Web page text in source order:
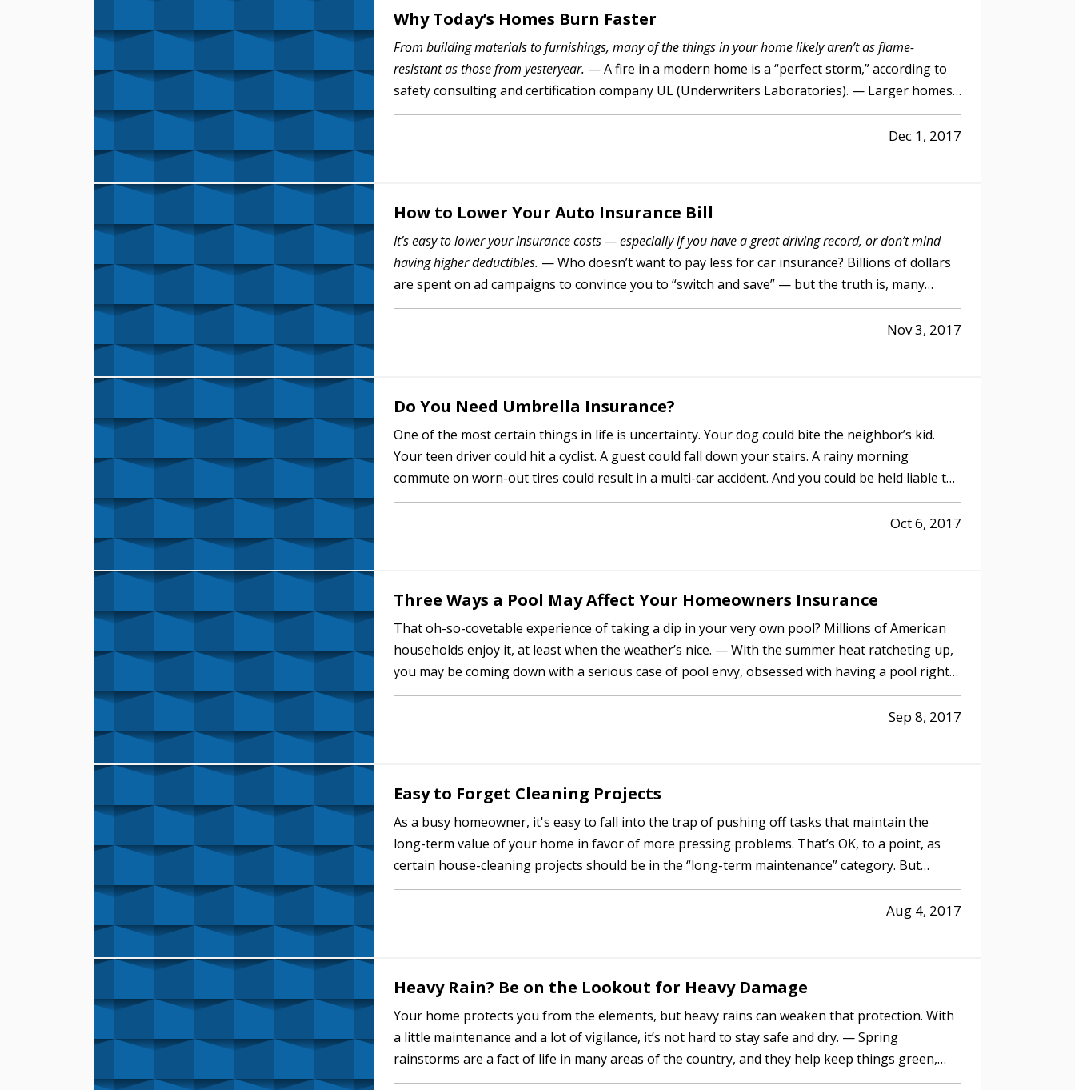
Why Today’s Homes Burn Faster
From building materials to furnishings, many of the things in your home likely aren’t as flame-
resistant as those from yesteryear. — A fire in a modern home is a “perfect storm,” according to
safety consulting and certification company UL (Underwriters Laboratories). — Larger homes,
more open…
Dec 1, 2017
How to Lower Your Auto Insurance Bill
It’s easy to lower your insurance costs — especially if you have a great driving record, or don’t mind
having higher deductibles. — Who doesn’t want to pay less for car insurance? Billions of dollars
are spent on ad campaigns to convince you to “switch and save” — but the truth is, many
people can…
Nov 3, 2017
Do You Need Umbrella Insurance?
One of the most certain things in life is uncertainty. Your dog could bite the neighbor’s kid.
Your teen driver could hit a cyclist. A guest could fall down your stairs. A rainy morning
commute on worn-out tires could result in a multi-car accident. And you could be held liable to
others for the…
Oct 6, 2017
Three Ways a Pool May Affect Your Homeowners Insurance
That oh-so-covetable experience of taking a dip in your very own pool? Millions of American
households enjoy it, at least when the weather’s nice. — With the summer heat ratcheting up,
you may be coming down with a serious case of pool envy, obsessed with having a pool right
outside your door for…
Sep 8, 2017
Easy to Forget Cleaning Projects
As a busy homeowner, it's easy to fall into the trap of pushing off tasks that maintain the
long-term value of your home in favor of more pressing problems. That’s OK, to a point, as
certain house-cleaning projects should be in the “long-term maintenance” category. But
putting them on hold for too…
Aug 4, 2017
Heavy Rain? Be on the Lookout for Heavy Damage
Your home protects you from the elements, but heavy rains can weaken that protection. With
a little maintenance and a lot of vigilance, it’s not hard to stay safe and dry. — Spring
rainstorms are a fact of life in many areas of the country, and they help keep things green,
even if they keep you…
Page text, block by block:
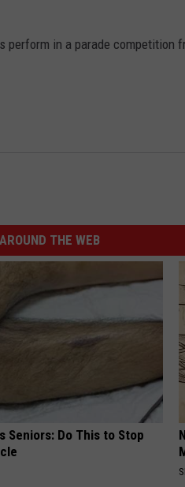
in a parade competition
AROUND THE WEB
Seniors: Do This to Stop
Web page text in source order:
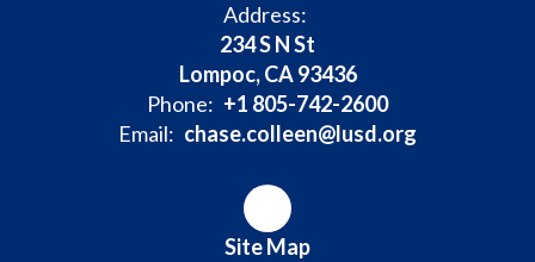
Address:
234 S N St
Lompoc, CA 93436
Phone: +1 805-742-2600
Email: chase.colleen@lusd.org
Site Map

## Prompt
Set down exactly, and only, the lines from the one containing "rainstorms are a" through the last line of the entries. Pictures do not belong in the copy.

## Your response
rainstorms are a fact of life in many areas of the country, and they help keep things green,
even if they keep you…
Page text, block by block:
in a parade competition
AROUND THE WEB
Seniors: Do This to Stop
Web page text in source order:
Address:
234 S N St
Lompoc, CA 93436
Phone: +1 805-742-2600
Email: chase.colleen@lusd.org
Site Map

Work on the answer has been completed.